### [Exercise instructions]
Repeat the data exactly as given below, dropping every picture.

________

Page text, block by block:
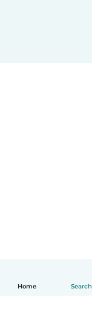
Home Search
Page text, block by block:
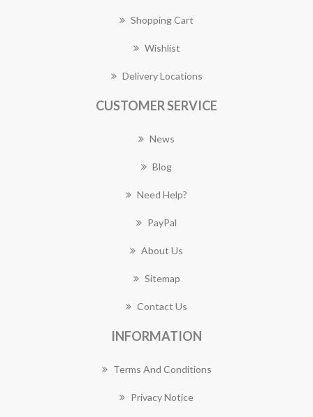
Shopping Cart
Wishlist
Delivery Locations
CUSTOMER SERVICE
News
Blog
Need Help?
PayPal
About Us
Sitemap
Contact Us
INFORMATION
Terms And Conditions
Privacy Notice

________

### [Written solution]
Page text, block by block:
Home Search
Page text, block by block:
Shopping Cart
Wishlist
Delivery Locations
CUSTOMER SERVICE
News
Blog
Need Help?
PayPal
About Us
Sitemap
Contact Us
INFORMATION
Terms And Conditions
Privacy Notice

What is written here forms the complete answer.